Chop all fresh ingredients for the salad and place in a salad bowl. Toss with olive oil, vinegar and salt and pepper to taste.

Brush a grill pan with olive oil and place on medium heat. 

For the burgers, using your hands, mix in garlic, oregano, basil, salt and pepper with the beef. Make burgers the size of your liking, I normally do 3- 4 per pound.

Cook burgers 5-6 minutes on each side, or until cooked how you like! Serve on top of the salsa salad. I piled my salsa salad on top of a little pile of organic baby spinach.


Friday, March 1, 2013

Greek Orzo


How about I start your weekend off with an easy and delicious (and colorful) orzo salad!? Orzo is incredibly versatile, great to serve to large crowds and my best friend Meghan and I like to believe that it doesn't really count as pasta. Kind of. 

I mixed up this recipe for our Super Bowl party last month and everyone loved it! It can be served cold or at room temperature and surprise, surprise, it tastes ten times better the next day, the next next day and the next next day after that. Dishes like this are the best. Keep my Greek Orzo on file for your Summer picnics, an easy weeknight side or make a big batch on Sunday to enjoy for lunch all week!

Greek Orzo

1 lb. Orzo pasta
1 cup pitted kalamata olives, chopped
2 cups grape tomatoes, chopped
3 small Persian cucumbers, or one English cucumber, finely diced
6 ounces crumbled Feta cheese

Dressing:
6 Tbsp. good quality extra virgin olive oil
6 Tbsp. red wine vinegar
3/4 tsp. Dijon mustard
3/4 tsp. onion powder
3/4 tsp. garlic powder (or one clove garlic, minced)
3/4 tsp. dried oregano
3/4 tsp. pepper
3/4 tsp. Kosher salt

Fill a heavy bottom sauce pan with water and a sprinkle of salt and place on high heat. Bring to a boil. Add orzo and cook on medium-high heat for 7-10 minutes, or until pasta is al dente. Rinse and drain.

Prep tomatoes, olives and cucumbers by chopping and placing in a large bowl. 

In a small bowl, combine all dressing ingredients and whisk until well combined. Set aside.

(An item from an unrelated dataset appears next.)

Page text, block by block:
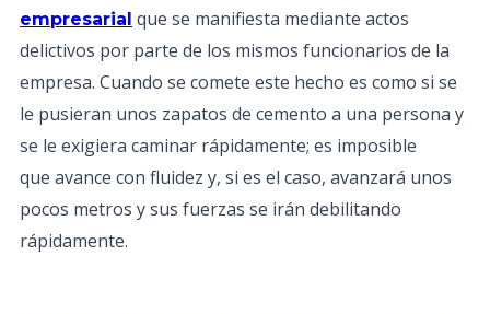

Toss orzo, vegetables and dressing together in a large bowl. Season with more salt and pepper if needed. Finish with feta and refrigerate for at least two hours before serving.


Tuesday, August 14, 2012

Greek Salad Bites

Good things come in small packages, right? I'm completely in love with all mini, bite-sized foods right now. I love the way they look lined up, perfectly plated and easy for guests to grab. Small bites have my heart and if I have any say so, the second annual Moore-McConnell New Year's Celebration 2012 will feature a spread entirely made of small bites. Mini grit cakes topped with shrimp and andouille sausage? Somebody hold me. 

For the highly anticipated Olympics Party at our friends' house, Mark and I were in charge of representing the Greeks in the form of food. I knew that these Greek Salad bites were a must and had to make an appearance on the table. These little cuties are easy to assemble, full of flavor and were a giant hit! The olympics may be over, but Football season is just around the corner! These would make a great addition to your Saturday tailgate spread!



Greek Salad Bites

Grape tomatoes, cut in half horizontally
English cucumber, cut into thick rounds then quartered
Kalamata olives, cut in half horizontally
Feta cheese, cubed
Olive oil
Red wine vinegar
Oregano
Salt + pepper
Toothpicks

Cut all ingredients and place in a medium sized bowl. Drizzle with olive oil, red wine vinegar, then season with salt, pepper and oregano. To assemble your bites, start with a feta cube on the bottom. Next, stick on your cucumber and tomato, then finish off with a kalamata half and you're done.